A second problem with the implementation of the professionalization agenda thus far has been the adverse effects standards raising has had on the diversity of the pool of teacher education students. There are at least two issues here. First, there is the issue of keeping people out of teacher education programs who are trying to come into the system from an uneven playing field. Rather than looking at a range of attributes and skills that applicants bring to teacher education that include academic performance and potential, such as the kinds of characteristics valued in Haberman and Post’s urban teacher interview (Haberman, 1993, 1995), programs continue to emphasize and in some cases exclusively use academic criteria such as GPA and test scores to determine who will be admitted.
Despite all of the rhetoric about the importance of bringing more students of color into teacher education programs and the existence of some very successful alternative programs that deliberately seek out applicants from underrepresented groups (e.g., Clewell & Villegas, 2001), the picture in mainstream teacher education in the 1,300 or so institutions that offer programs is one of very little ethnic and racial diversity. Although not denying the importance of academic performance and content knowledge, the practice of ignoring some of the additional strengths that diverse candidates bring to teacher education programs has worked against the goal of recruiting more diverse teacher education cohorts and has ignored importance of some of the skills and experiences that are needed to be able to use content knowledge to promote pupil understanding and achievement (e.g., those concerned with being able to relate well with pupils and parents in diverse settings).

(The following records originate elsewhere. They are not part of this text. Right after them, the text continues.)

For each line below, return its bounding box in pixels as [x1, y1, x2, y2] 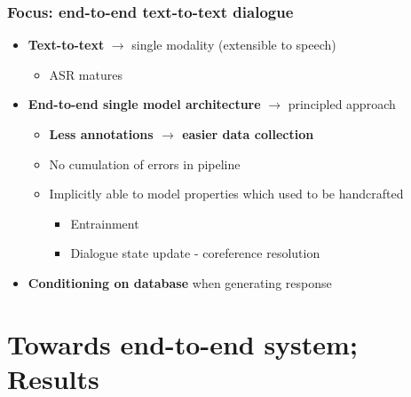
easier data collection [182, 125, 314, 143]
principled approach [288, 95, 396, 113]
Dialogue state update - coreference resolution [70, 244, 320, 262]
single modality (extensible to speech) [131, 35, 336, 54]
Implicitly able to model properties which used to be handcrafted [49, 184, 404, 203]
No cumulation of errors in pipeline [49, 154, 241, 173]
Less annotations [49, 125, 154, 143]
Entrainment [70, 214, 139, 232]
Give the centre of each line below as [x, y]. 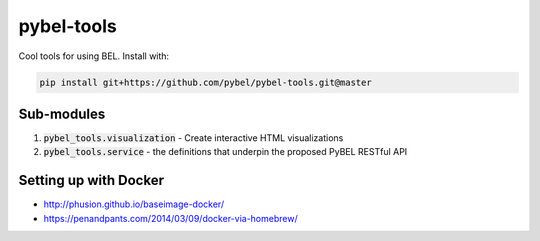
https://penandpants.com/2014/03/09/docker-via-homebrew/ [171, 218]
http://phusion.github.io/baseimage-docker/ [134, 204]
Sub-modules [62, 113]
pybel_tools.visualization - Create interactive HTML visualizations [193, 138]
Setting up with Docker [91, 180]
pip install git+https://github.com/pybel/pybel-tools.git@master [205, 82]
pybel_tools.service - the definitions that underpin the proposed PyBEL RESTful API [225, 152]
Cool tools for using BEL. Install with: [94, 56]
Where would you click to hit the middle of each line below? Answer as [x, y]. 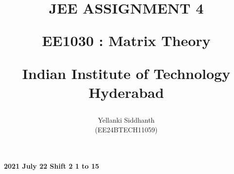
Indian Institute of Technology [126, 73]
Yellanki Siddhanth [126, 119]
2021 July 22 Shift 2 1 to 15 [52, 166]
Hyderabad [126, 92]
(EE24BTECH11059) [126, 129]
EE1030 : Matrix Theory [126, 40]
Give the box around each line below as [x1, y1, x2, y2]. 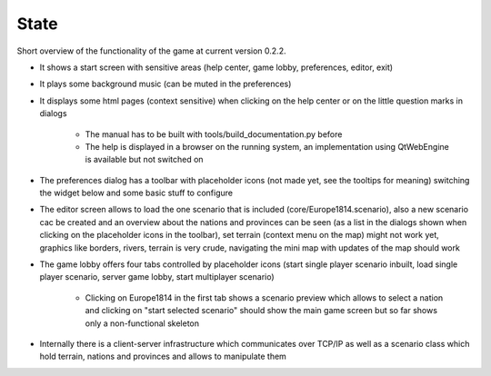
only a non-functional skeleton [85, 318, 200, 329]
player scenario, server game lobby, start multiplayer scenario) [39, 272, 275, 282]
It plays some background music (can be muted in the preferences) [39, 78, 292, 90]
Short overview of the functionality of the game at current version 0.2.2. [16, 45, 286, 56]
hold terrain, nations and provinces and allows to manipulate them [39, 351, 286, 362]
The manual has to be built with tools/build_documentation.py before [85, 128, 343, 140]
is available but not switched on [85, 154, 204, 165]
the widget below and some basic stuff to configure [39, 187, 234, 199]
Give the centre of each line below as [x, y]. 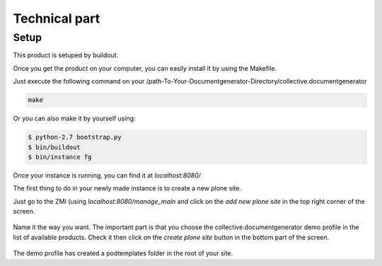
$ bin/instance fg [60, 157]
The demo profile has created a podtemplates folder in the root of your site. [123, 253]
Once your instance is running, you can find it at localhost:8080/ [107, 175]
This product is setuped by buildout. [66, 55]
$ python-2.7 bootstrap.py [75, 137]
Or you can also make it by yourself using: [74, 118]
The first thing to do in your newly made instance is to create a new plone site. [127, 188]
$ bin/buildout [54, 147]
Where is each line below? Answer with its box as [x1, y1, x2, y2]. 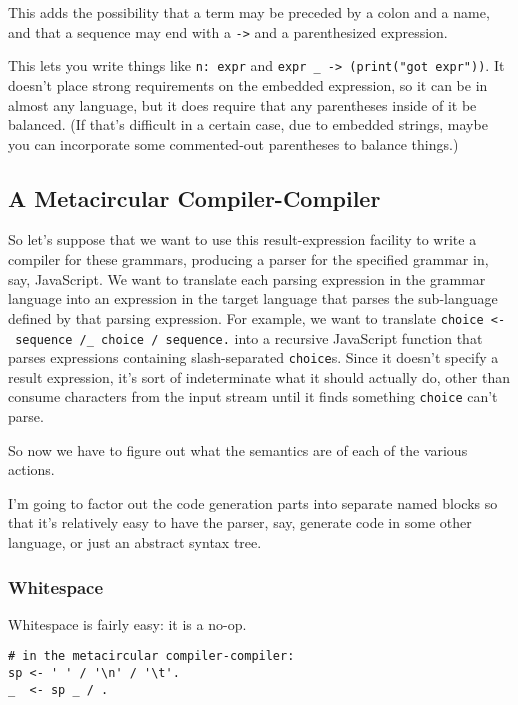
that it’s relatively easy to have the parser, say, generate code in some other [8, 512, 472, 533]
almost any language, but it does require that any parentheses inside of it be [8, 94, 477, 115]
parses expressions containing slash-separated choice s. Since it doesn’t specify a [8, 347, 499, 368]
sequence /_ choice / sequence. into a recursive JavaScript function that [15, 327, 483, 348]
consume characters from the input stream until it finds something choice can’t [8, 386, 498, 407]
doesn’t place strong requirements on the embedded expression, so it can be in [8, 74, 488, 95]
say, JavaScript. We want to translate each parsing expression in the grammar [8, 268, 486, 289]
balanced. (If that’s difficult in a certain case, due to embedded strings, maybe [8, 114, 488, 135]
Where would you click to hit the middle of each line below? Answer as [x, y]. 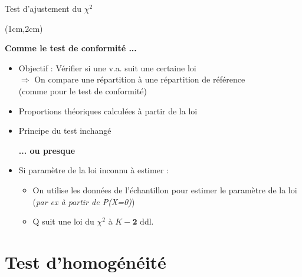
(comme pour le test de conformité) [83, 90]
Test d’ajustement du [43, 8]
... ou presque [47, 150]
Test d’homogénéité [86, 261]
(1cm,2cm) [24, 28]
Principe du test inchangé [65, 131]
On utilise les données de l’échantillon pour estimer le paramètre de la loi [165, 189]
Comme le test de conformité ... [71, 48]
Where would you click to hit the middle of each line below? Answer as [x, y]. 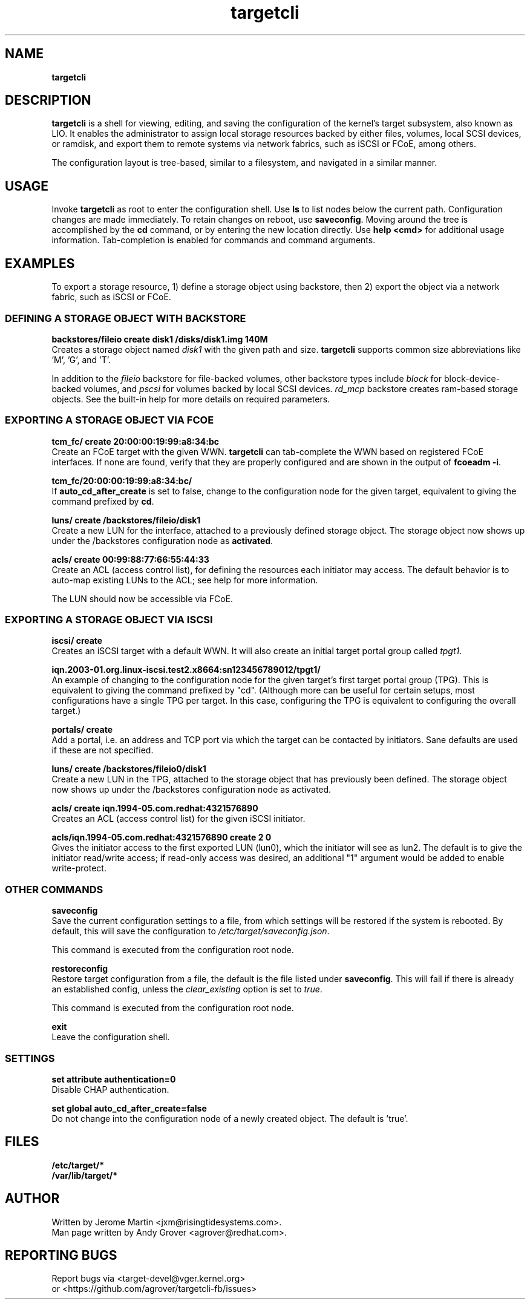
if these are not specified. [103, 750]
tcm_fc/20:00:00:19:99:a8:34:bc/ [122, 480]
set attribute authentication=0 [114, 1079]
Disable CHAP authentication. [110, 1089]
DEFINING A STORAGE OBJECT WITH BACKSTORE [126, 318]
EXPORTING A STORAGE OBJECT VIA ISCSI [109, 620]
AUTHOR [32, 1199]
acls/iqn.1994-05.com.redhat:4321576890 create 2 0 [162, 837]

A second aspect is that the performance assessments that have been used to evaluate teachers’ work do not always value the attributes and skills of some effective teachers. The current debates about the disproportionate failure rates of teachers of color in the National Board Certification process are an example of this problem. Jackie Jordan-Irvine, Gloria Ladson-Billings, and others have raised some very important concerns about cultural bias in the performance-assessment of teachers (Jordan-Irvine & Fraser, 1998; Ladson-Billings, 1999b).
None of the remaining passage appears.